Showing posts with label Pushker Kharecha. Show all posts
Showing posts with label Pushker Kharecha. Show all posts

Thursday, May 2, 2013

Nuclear Power vs. Coal:

Comparative Estimate of Deaths

In recent weeks, I've seen several reports on energy issues that encourage me that people really are looking deeply at the issues.  I recently reported on one set of articles on some of the potential shortcomings of renewable technologies.  In this post, I'll talk about a report that nuclear power has saved 1.8 million lives.  The news reports are based on a technical paper published by the American Chemical Society and authored by Pushker Kharecha and James Hansen.
 
This report initially got a fair amount of attention because James Hansen has become well known as an advocate for reducing greenhouse gases (although an op-ed by Clint Wolfe in the Augusta Chronicle noted that the attention has largely been limited to technical publications, and it has not gotten nearly as much attention in the general press as Hansen's earlier studies on global warming received). The authors embarked on this study because they were concerned that the reaction to Fukushima was out of proportion to its impacts.  The study compared both fatalities and greenhouse gas emissions from the entire fuel cycle for both coal and nuclear power.  (It did not look at non-fatal illnesses.)  Most of the press seems to have focused on the figures for fatalities, which are startling. 

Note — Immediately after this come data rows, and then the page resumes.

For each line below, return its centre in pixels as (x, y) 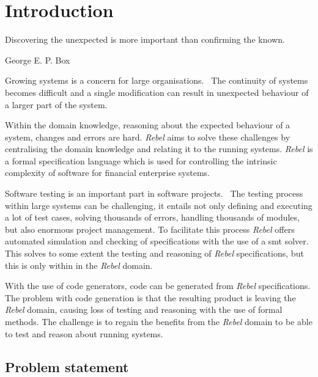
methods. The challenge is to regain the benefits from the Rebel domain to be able (159, 321)
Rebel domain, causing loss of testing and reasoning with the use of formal (144, 309)
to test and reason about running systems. (84, 333)
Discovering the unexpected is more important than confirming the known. (145, 39)
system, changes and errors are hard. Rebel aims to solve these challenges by (148, 137)
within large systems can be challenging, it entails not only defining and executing (159, 205)
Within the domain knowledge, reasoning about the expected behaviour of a (148, 125)
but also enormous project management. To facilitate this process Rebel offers (150, 229)
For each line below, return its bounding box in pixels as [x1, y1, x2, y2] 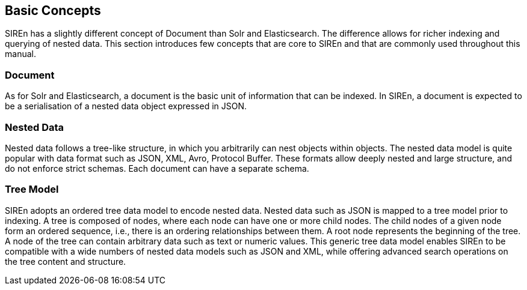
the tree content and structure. [5, 256, 126, 267]
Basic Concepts [5, 3, 101, 18]
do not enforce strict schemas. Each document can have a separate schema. [5, 163, 309, 174]
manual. [5, 49, 36, 59]
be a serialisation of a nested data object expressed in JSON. [5, 101, 247, 112]
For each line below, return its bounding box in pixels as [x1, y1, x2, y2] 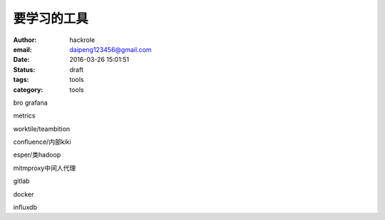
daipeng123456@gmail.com [69, 45, 153, 53]
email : [13, 45, 32, 53]
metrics [13, 111, 36, 120]
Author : [13, 36, 37, 44]
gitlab [13, 177, 30, 185]
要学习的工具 [13, 11, 89, 26]
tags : [13, 75, 29, 84]
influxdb [13, 203, 37, 211]
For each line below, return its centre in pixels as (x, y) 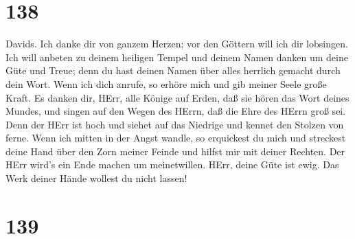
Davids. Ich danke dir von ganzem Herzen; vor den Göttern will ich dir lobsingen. (177, 44)
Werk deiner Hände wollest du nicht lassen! (96, 178)
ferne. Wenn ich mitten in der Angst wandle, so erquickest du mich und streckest (176, 138)
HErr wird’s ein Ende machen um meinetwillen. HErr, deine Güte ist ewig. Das (172, 164)
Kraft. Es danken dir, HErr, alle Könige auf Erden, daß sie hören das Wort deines (177, 97)
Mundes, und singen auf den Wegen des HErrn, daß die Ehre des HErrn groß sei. (176, 111)
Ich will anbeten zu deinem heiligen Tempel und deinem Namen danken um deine (177, 57)
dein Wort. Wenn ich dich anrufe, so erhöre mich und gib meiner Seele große (166, 83)
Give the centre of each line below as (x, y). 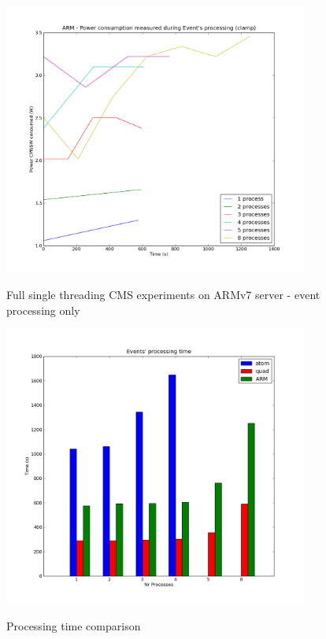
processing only (43, 310)
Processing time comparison (74, 625)
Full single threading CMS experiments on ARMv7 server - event (163, 295)
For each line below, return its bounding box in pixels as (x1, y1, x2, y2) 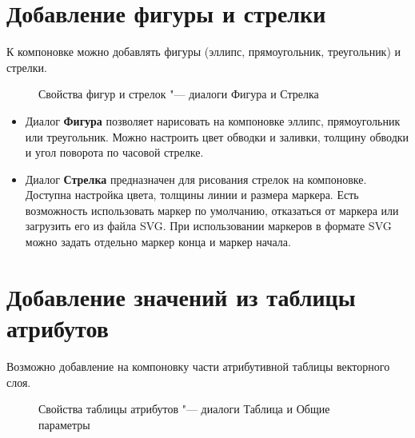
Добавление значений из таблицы (6, 280, 356, 313)
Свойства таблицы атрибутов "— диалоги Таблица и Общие (38, 400, 330, 417)
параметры (38, 416, 90, 432)
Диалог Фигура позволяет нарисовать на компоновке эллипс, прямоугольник (25, 112, 401, 129)
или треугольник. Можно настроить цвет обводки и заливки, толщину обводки (25, 128, 409, 145)
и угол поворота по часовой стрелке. (25, 144, 204, 161)
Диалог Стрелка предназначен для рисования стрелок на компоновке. (25, 170, 367, 187)
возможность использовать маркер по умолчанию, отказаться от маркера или (25, 201, 399, 218)
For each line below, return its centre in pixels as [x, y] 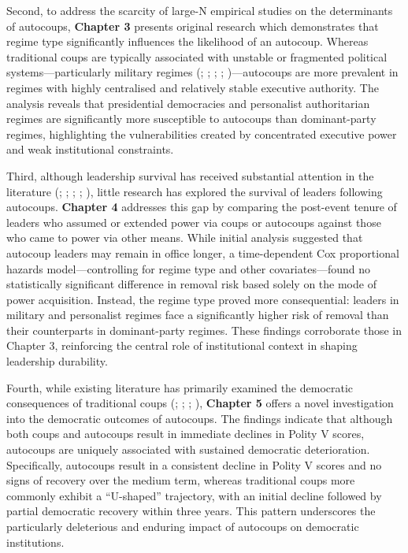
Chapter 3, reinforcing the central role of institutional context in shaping [182, 345]
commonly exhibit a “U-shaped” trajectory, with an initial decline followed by [194, 495]
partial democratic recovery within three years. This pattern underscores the [191, 511]
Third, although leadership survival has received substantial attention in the [190, 175]
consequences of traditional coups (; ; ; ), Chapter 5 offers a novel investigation [200, 403]
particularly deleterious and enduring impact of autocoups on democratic [183, 526]
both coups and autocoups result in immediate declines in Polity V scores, [185, 434]
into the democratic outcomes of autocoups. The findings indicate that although [200, 418]

I have been a little surprised I haven't seen more follow up on the reports.  After all, numbers in the millions seem so large that I expected some rebuttal offering different data and different results.  I must confess I haven't tried to parse all the data and calculations in the study myself, but I can only assume that the lack of counterarguments is evidence that the study results are solid.

Of course, many of us have known for a long time that there were a lot of coal-related fatalities.  The problem has been that they usually occur in small numbers at a time, and mostly among people who are elderly or in poor health, so the correlation between coal burning and health effects has tended to be masked.  

Still, a number approaching two million certainly got my attention.  I hope it will get the attention of others.